Statistical Analysis
Correlation between categorical variables and the presence or mention of muscle was derived by χ2 analyses. Likelihood of the presence or mention of muscle was generated by multivariate mixed-effects logistic regression analysis. This multivariate model determined the association of staging quality with patient demographics and tumor characteristics. Because receipt of staging quality and pathology reporting may be clustered on the operating urologist and reporting pathologist, respectively, we generated multilevel logistic regression models for each measure (e.g., presence of muscle attributed to the urologist, mention of muscle attributed to the pathologist) to account for both fixed and random effects associated with diagnostic staging. Each model included patient age, gender, race/ethnicity, marital status, socioeconomic status (quintiles), SEER grade and stage, and institution type as fixed terms, while each unique surgeon and pathologist was appended to the random effects part of the multilevel model. With the existing sample size of 1865 patients nested within 335 providers, an alpha of 0.05, and a power of 80%, our mixed-effects logistic regression model will have the capability to detect a 30% difference in the odds ratio.
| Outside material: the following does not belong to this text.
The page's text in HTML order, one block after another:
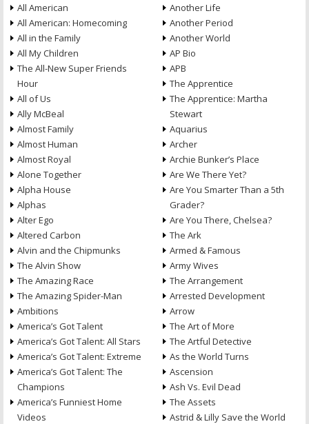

Because patients may die from non-cancer causes, we utilized a maximum likelihood, competing-risks regression model as described by Fine and Gray to determine bladder cancer-related mortality rates.16 We defined the event of interest as bladder cancer-related death, while the competing event was defined as non-cancer-related death. This model adjusted for patient age, gender, race/ethnicity, marital status, socioeconomic status, SEER grade and stage, institution type, and quality of staging. Estimates are reported as sub-hazard ratios (HR) with corresponding 95% confidence intervals. Additionally, since patients treated by the same provider may have similar outcomes, we accounted for clustering by utilizing the Huber-White sandwich variance estimator to the competing-risks regression analysis to produce more conservative confidence intervals.17, 18 While competing-risks regression analyses do not have a goodness-of-fit statistic, we utilized the Cox model as a proxy. We confirmed non-violation of the proportional hazards assumption using “log-log” plots. A post-estimation function after the competing-risks regression model was utilized to generate cumulative incidence curves of bladder cancer-related mortality rates.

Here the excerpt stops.